Marco Borchert · Answer 1 · 2021-01-25T03:06:52+0000

Answer:

for k = 0, 1, 2

$\sqrt[3]{-2i}$ =
$\sqrt[3]{2}$ ( cos(90 + k*120) + i sin (90 + k*120) )

Choice: C. for k = 1

$\sqrt[3]{-2i}$ =
$\sqrt[3]{2}$ ( cos(210) + i sin (210) )

Explanation:

Rewrite -2i as 2*( 0 - i) = 2 * (sin π + i*cos π)

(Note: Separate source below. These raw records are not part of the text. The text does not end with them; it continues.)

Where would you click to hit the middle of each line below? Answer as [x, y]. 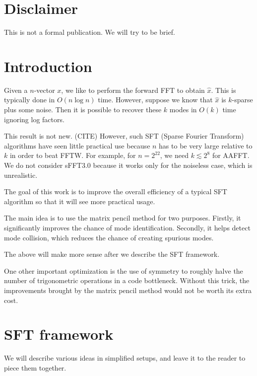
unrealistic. [21, 175]
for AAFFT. [231, 155]
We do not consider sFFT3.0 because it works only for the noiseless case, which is [128, 165]
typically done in [30, 100]
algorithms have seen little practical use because [77, 145]
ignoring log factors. [34, 119]
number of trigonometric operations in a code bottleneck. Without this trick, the [127, 280]
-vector [44, 90]
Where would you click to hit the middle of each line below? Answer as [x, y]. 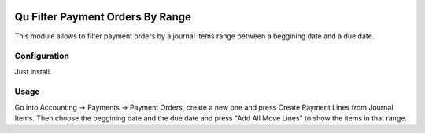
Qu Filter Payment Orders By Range [103, 17]
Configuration [42, 56]
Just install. [33, 71]
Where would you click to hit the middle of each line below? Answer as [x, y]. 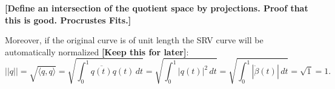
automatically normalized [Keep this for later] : [97, 51]
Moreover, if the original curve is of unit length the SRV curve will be [134, 40]
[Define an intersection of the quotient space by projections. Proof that [157, 8]
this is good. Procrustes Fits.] [68, 20]
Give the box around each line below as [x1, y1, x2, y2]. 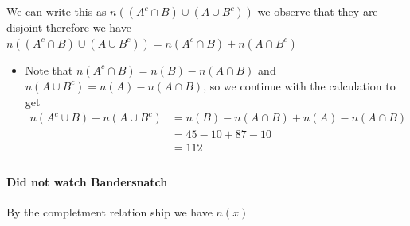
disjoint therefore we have [6, 19, 131, 35]
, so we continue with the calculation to [203, 77, 396, 94]
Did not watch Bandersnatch [6, 173, 168, 190]
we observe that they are [257, 3, 378, 19]
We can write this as [6, 3, 107, 19]
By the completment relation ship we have [6, 204, 213, 220]
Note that [25, 61, 73, 78]
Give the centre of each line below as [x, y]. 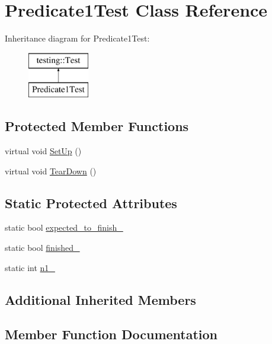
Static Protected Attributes [91, 203]
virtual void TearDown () [51, 171]
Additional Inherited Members [100, 299]
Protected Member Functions [97, 126]
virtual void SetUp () [43, 151]
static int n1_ [30, 267]
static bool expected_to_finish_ [64, 227]
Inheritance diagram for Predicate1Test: [77, 38]
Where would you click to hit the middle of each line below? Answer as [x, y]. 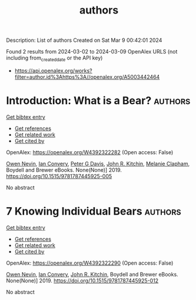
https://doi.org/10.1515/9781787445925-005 [59, 176]
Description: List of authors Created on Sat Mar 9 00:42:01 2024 [84, 40]
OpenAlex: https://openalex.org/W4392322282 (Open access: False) [90, 152]
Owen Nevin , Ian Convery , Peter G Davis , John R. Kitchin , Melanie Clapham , [98, 164]
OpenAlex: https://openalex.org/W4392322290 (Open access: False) [90, 263]
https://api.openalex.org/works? [53, 71]
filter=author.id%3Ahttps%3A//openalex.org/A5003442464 [87, 76]
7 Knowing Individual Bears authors [94, 211]
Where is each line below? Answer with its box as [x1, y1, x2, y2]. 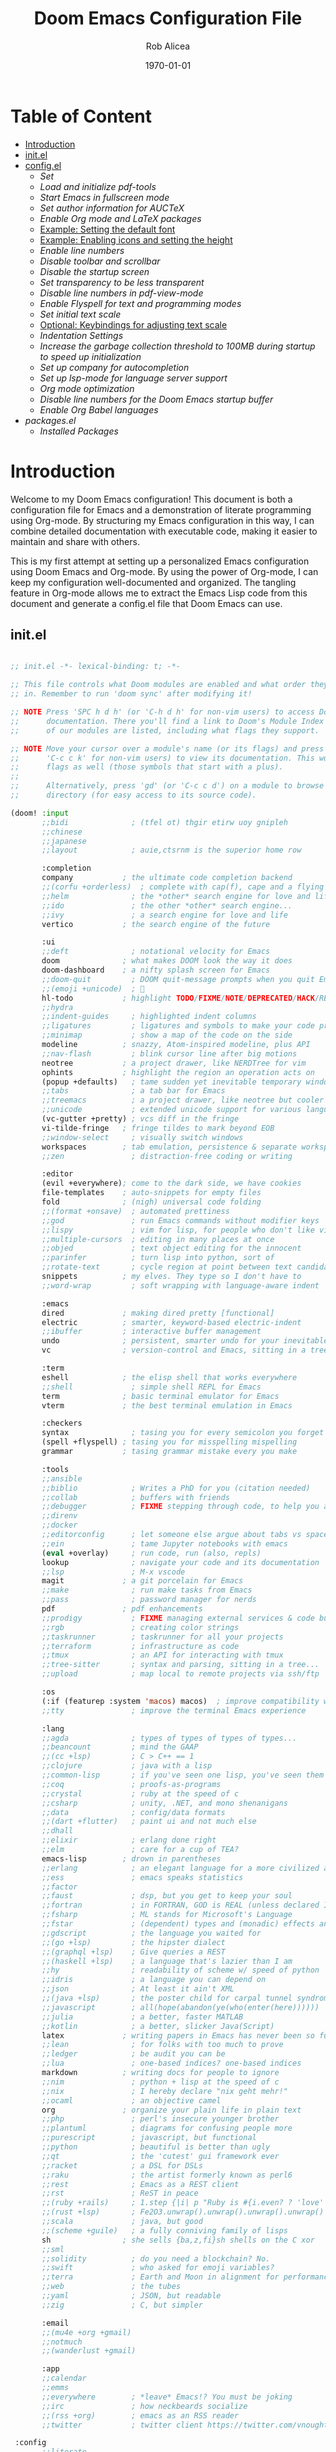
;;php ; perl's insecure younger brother [41, 2114, 280, 2124]
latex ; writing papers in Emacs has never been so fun [41, 2030, 333, 2041]
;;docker [41, 1520, 78, 1531]
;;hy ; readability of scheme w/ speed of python [41, 1965, 320, 1976]
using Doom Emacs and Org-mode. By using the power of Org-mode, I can [10, 565, 319, 577]
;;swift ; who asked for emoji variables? [41, 2263, 275, 2273]
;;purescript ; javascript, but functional [41, 2133, 257, 2143]
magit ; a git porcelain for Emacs [41, 1576, 244, 1586]
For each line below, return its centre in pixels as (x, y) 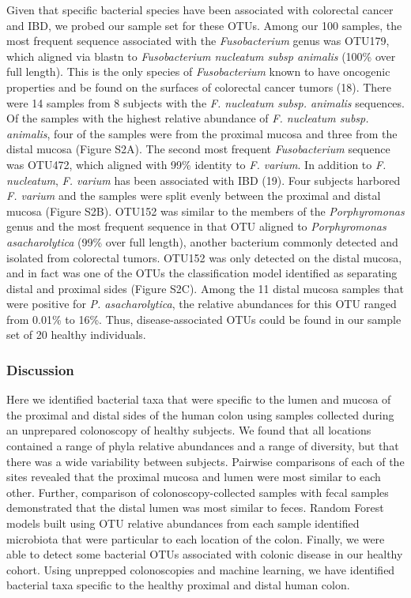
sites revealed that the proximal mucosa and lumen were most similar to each (194, 477)
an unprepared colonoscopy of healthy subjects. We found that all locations (189, 430)
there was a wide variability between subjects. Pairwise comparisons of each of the (205, 461)
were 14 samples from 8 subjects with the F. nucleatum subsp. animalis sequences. (205, 102)
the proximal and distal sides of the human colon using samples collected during (200, 414)
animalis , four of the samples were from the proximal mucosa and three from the (202, 133)
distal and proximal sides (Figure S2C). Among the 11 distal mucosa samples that (205, 288)
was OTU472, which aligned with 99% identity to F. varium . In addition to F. (196, 164)
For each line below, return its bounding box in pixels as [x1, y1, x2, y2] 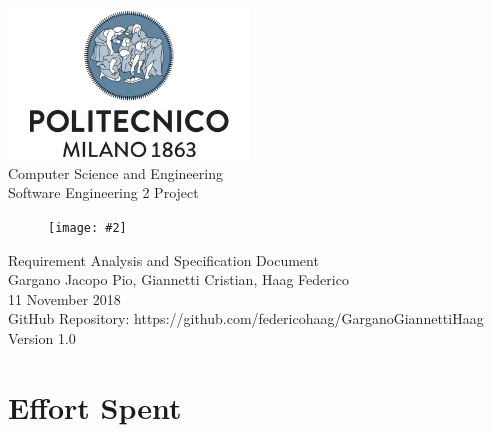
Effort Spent [8, 386, 182, 427]
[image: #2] [48, 220, 127, 235]
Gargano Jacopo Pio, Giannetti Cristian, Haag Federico [8, 269, 349, 290]
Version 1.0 [8, 327, 76, 348]
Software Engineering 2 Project [8, 182, 199, 203]
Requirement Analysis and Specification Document [8, 249, 319, 270]
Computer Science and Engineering [8, 162, 223, 183]
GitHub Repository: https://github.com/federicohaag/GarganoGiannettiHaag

(-2i)^(1/3) = [2 (cos 3π/2 + i sin 3π/2) ]^(1/3)

(-2i)^(1/3) = 2^(1/3) (cos 3π/2 + i sin 3π/2)^(1/3)

(-2i)^(1/3) = 2^(1/3) ( cos ((3π/2 + 2kπ)/3 ) + i sin ((3π/2 + 2kπ)/3 ) )

for k = 0, 1, 2

$\sqrt[3]{-2i}$ =
$\sqrt[3]{2}$ ( cos (π/2 + 2kπ/3) + i sin (π/2 + 2kπ/3) )

for k = 0, 1, 2

$\sqrt[3]{-2i}$ =
$\sqrt[3]{2}$ ( cos(90 + k*120) + i sin (90 + k*120) )

for k = 0, 1, 2

so we can let k = 0 and get:

$\sqrt[3]{-2i}$ =
$\sqrt[3]{2}$ ( cos(90) + i sin (90) )

for k = 1

$\sqrt[3]{-2i}$ =
$\sqrt[3]{2}$ ( cos(90 + 120) + i sin (90 + 120) )

$\sqrt[3]{-2i}$ =
$\sqrt[3]{2}$ ( cos(210) + i sin (210) )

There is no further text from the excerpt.